[Items from a data source]
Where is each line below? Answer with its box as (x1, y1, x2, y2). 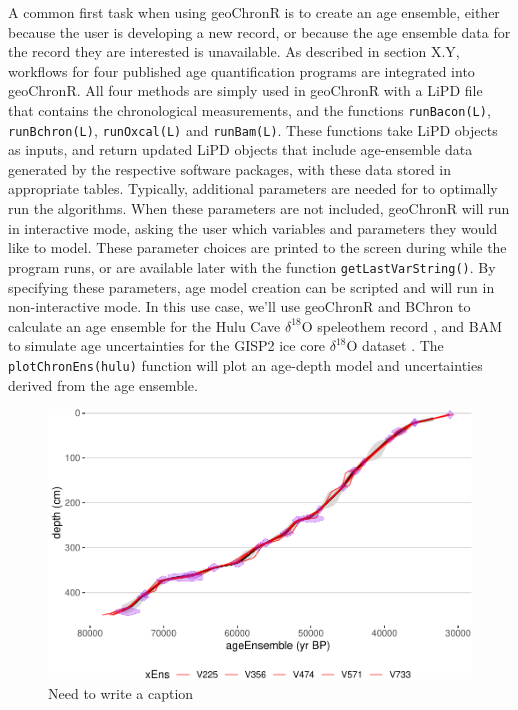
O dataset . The (346, 335, 444, 356)
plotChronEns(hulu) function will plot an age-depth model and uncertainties (8, 354, 483, 375)
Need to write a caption (48, 682, 194, 703)
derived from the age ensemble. (8, 374, 198, 395)
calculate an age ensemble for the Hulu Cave (8, 315, 281, 336)
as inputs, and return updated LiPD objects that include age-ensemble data (8, 139, 473, 160)
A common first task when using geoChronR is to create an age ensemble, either (8, 2, 500, 22)
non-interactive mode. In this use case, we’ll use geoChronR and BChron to (8, 296, 471, 317)
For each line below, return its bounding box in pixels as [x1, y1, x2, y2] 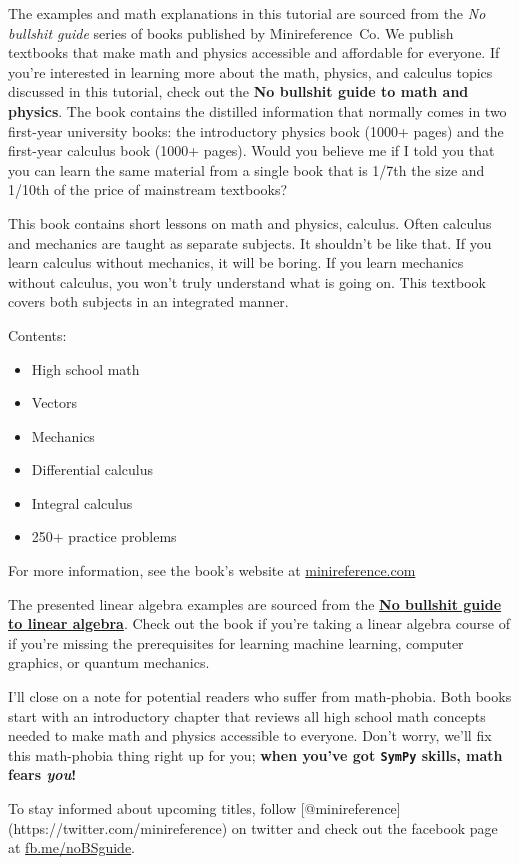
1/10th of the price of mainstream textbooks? [8, 179, 288, 200]
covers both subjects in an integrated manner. [8, 291, 289, 312]
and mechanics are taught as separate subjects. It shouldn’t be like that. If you [8, 232, 492, 253]
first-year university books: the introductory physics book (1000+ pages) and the [8, 120, 504, 141]
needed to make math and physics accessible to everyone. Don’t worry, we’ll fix [8, 725, 492, 746]
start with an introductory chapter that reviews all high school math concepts [8, 705, 486, 726]
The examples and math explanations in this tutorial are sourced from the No [8, 3, 486, 23]
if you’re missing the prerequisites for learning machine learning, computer [8, 632, 464, 653]
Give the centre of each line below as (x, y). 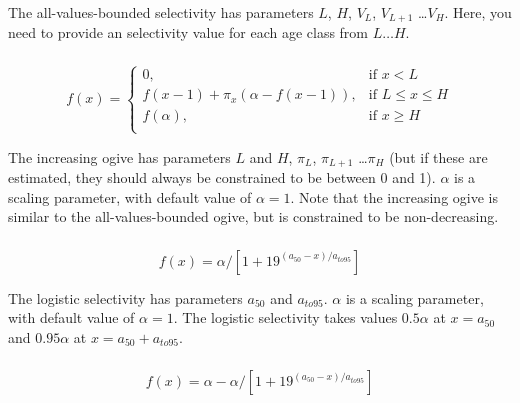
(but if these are (438, 156)
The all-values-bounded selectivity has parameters (161, 12)
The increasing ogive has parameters (119, 156)
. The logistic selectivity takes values (285, 317)
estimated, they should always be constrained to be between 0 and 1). (222, 177)
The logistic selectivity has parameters (125, 297)
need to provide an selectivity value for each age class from (188, 32)
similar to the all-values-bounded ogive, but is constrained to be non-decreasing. (253, 216)
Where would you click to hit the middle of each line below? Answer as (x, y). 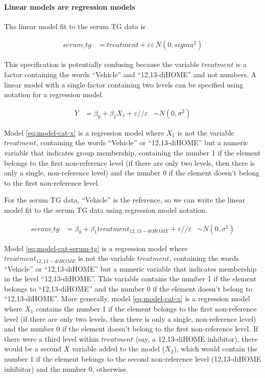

__REQUIRED ACTION__
Your answer must be the exact lines from the records above, from the one containing "For each line" through the one containing "covers both subjects", both included, with every picture left out.

__EXERCISE ANSWER__
For each line below, return its bounding box in pixels as [x1, y1, x2, y2] 
1/10th of the price of mainstream textbooks? [8, 179, 288, 200]
covers both subjects in an integrated manner. [8, 291, 289, 312]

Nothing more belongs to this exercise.